Re: F@H 7.6.13 + RTX 2080 Ti 456.55 Windows Crash

Posted: Fri Jan 15, 2021 9:48 pm
by Neil-B
Given you have had issues with gog in the past have you tried removing that as bruce suggested?

Re: F@H 7.6.13 + RTX 2080 Ti 456.55 Windows Crash

Posted: Fri Jan 15, 2021 10:20 pm
by VxJasonxV
The issues with GOG were strictly during updates. I can't imagine 3rd party library problems would be causing this issue. That would crash Folding at best, but Windows on the whole one-step-shy of a Blue Screen? No, I can't blame GOG. I'll shut it off next time I'm upstairs, but I'm near positive it won't make a difference.

Re: F@H 7.6.13 + RTX 2080 Ti 456.55 Windows Crash

Posted: Fri Jan 15, 2021 10:30 pm
by PantherX
Occasionally, there has been a variety of issues with GOG over the years (search.php?st=0&sk=t&sd=d&sr=posts&keywords=GOG). I am aware that software can do all sorts of weird stuff on a system so I personally would test it out to rule this off the list.

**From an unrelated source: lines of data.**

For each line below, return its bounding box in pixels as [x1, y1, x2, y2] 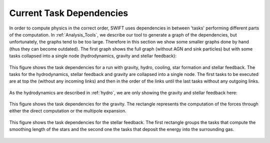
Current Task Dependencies [9, 7, 128, 18]
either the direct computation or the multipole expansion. [9, 108, 126, 114]
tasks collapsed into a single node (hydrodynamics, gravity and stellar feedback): [9, 53, 177, 59]
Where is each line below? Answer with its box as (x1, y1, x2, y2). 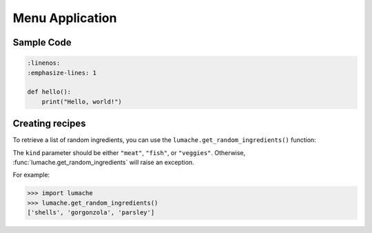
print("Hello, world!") (41, 97, 122, 105)
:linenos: (27, 59, 61, 67)
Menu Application (12, 10, 117, 26)
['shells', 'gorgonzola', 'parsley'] (27, 209, 155, 216)
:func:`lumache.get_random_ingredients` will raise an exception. (12, 159, 194, 166)
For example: (12, 171, 50, 179)
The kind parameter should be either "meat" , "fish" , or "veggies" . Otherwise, (12, 148, 246, 156)
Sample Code (12, 37, 72, 48)
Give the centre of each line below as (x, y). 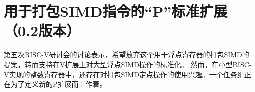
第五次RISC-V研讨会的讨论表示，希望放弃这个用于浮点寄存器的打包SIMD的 (127, 54)
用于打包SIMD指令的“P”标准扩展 (116, 11)
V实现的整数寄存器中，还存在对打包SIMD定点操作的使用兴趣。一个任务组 (124, 74)
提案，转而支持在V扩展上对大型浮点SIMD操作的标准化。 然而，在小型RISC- (128, 64)
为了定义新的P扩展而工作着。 (59, 84)
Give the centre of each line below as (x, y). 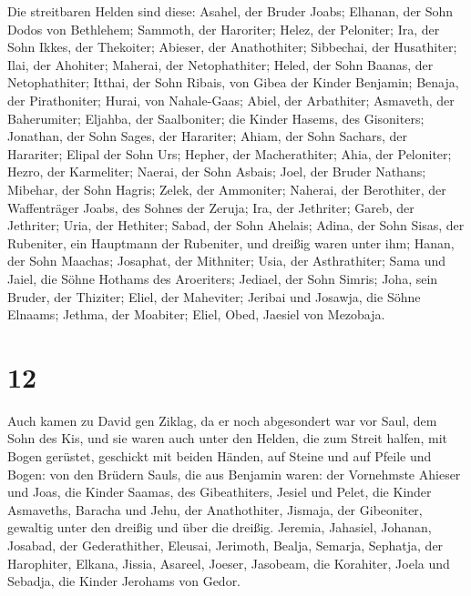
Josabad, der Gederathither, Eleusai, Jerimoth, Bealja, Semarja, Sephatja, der (225, 545)
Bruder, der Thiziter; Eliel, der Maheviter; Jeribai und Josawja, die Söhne (214, 296)
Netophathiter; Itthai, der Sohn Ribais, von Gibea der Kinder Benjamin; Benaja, (233, 82)
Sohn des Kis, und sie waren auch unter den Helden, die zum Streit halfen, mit (227, 438)
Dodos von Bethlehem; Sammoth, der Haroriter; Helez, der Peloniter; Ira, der (224, 29)
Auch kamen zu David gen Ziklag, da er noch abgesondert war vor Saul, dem (222, 420)
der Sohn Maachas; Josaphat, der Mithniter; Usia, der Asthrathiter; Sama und (227, 261)
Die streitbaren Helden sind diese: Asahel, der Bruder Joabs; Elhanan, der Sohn (230, 11)

I skimmed the topic but can't see what model of PSU you have. You have a decent system that's a typical gaming machine so am perplexed as to why you can't use CUDA while thousands of systems can :| Would be nice to discover the root cause and hopefully fix it!

Re: F@H 7.6.13 + RTX 2080 Ti 456.55 Windows Crash

Posted: Fri Jan 15, 2021 11:05 pm
by Neil-B
Shutting it off may not resolve some of the potential clashes but switching it off is a first good test?